**Your objective**
From the data that follows, set down exactly the lines from the one with "roar_stream_exec - Set" through the one with "For each line below, return its bounding", counting both. Pictures stay out.

**Input material**
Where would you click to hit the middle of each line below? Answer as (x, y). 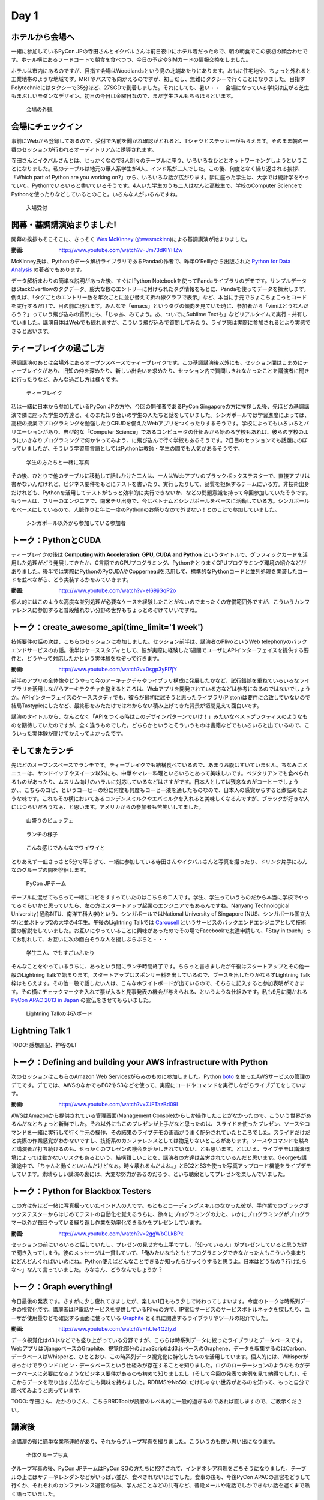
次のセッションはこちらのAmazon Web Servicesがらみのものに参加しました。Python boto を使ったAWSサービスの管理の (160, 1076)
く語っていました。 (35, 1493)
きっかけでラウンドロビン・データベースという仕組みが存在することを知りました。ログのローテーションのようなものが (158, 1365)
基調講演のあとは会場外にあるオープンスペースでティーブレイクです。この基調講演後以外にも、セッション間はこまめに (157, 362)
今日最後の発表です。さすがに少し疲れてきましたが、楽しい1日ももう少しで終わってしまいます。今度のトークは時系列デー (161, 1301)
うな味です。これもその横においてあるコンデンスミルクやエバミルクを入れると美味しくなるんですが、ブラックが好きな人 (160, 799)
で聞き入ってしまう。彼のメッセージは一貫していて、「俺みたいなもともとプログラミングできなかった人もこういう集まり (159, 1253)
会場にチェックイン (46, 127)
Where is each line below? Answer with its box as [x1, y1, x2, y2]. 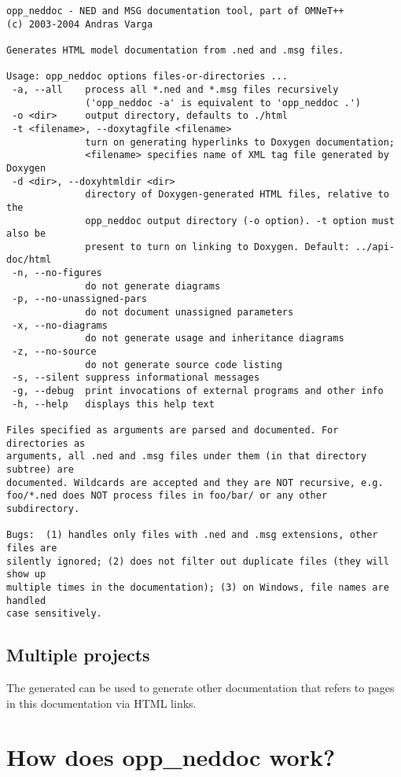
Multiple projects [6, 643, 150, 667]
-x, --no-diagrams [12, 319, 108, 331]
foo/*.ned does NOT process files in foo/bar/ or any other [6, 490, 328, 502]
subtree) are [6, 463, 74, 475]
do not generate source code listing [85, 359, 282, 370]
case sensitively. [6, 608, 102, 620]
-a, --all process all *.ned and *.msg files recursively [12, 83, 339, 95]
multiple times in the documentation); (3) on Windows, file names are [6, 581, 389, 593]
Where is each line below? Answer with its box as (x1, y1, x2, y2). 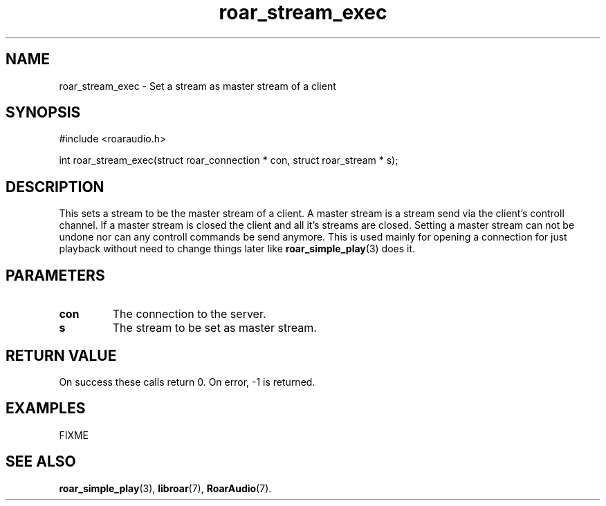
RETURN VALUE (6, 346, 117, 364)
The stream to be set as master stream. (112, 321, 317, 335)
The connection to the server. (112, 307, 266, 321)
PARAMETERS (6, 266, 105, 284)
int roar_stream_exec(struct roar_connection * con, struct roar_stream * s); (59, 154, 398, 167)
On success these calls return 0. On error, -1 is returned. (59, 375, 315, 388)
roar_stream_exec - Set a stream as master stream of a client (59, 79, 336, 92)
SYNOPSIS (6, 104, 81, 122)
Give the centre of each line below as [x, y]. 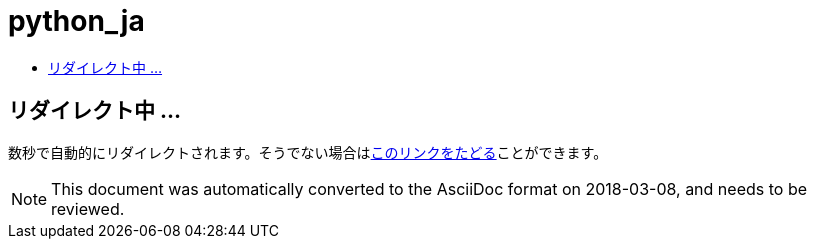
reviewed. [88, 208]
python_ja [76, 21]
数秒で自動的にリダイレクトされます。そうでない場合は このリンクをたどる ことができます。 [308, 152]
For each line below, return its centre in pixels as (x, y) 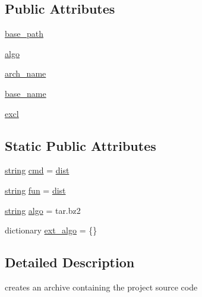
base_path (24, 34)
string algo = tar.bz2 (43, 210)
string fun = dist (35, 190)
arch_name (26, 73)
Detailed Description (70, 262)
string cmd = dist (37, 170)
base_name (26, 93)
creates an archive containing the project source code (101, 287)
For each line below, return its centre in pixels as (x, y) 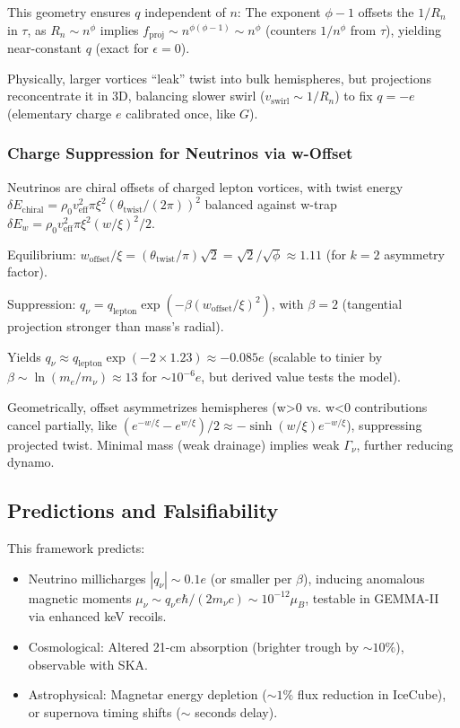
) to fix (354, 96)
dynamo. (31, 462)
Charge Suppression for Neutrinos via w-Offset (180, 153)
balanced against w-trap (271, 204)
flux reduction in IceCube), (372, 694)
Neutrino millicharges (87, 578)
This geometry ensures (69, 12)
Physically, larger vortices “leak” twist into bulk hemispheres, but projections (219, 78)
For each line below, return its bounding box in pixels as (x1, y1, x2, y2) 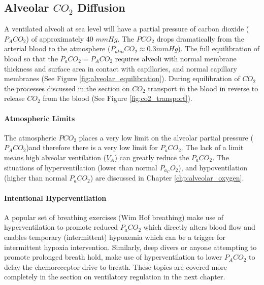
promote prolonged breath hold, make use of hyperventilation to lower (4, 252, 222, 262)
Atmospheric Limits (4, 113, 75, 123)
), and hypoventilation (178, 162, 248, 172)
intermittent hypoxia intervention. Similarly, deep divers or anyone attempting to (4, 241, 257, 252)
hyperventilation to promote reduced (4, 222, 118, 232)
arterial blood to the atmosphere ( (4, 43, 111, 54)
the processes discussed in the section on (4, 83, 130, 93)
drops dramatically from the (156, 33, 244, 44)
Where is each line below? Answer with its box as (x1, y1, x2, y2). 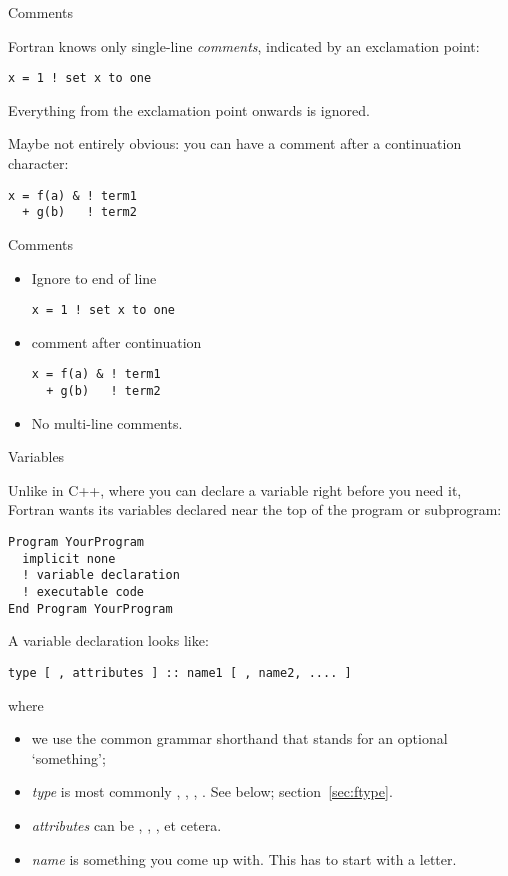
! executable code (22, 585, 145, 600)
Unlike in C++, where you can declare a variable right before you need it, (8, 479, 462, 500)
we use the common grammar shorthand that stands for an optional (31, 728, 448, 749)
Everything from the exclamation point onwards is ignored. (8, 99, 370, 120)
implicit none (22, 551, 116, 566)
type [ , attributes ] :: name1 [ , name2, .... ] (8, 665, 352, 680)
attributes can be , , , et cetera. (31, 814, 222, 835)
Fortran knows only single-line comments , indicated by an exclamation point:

**Task output**
roar_stream_exec - Set a stream as master stream of a client (59, 79, 336, 92)
SYNOPSIS (6, 104, 81, 122)
Give the centre of each line below as [x, y]. 
reviewed. [88, 208]
python_ja [76, 21]
数秒で自動的にリダイレクトされます。そうでない場合は このリンクをたどる ことができます。 [308, 152]
For each line below, return its centre in pixels as (x, y) 
base_path (24, 34)
string algo = tar.bz2 (43, 210)
string fun = dist (35, 190)
arch_name (26, 73)
Detailed Description (70, 262)
string cmd = dist (37, 170)
base_name (26, 93)
creates an archive containing the project source code (101, 287)
For each line below, return its centre in pixels as (x, y) 
) to fix (354, 96)
dynamo. (31, 462)
Charge Suppression for Neutrinos via w-Offset (180, 153)
balanced against w-trap (271, 204)
flux reduction in IceCube), (372, 694)
Neutrino millicharges (87, 578)
This geometry ensures (69, 12)
Physically, larger vortices “leak” twist into bulk hemispheres, but projections (219, 78)
For each line below, return its bounding box in pixels as (x1, y1, x2, y2) 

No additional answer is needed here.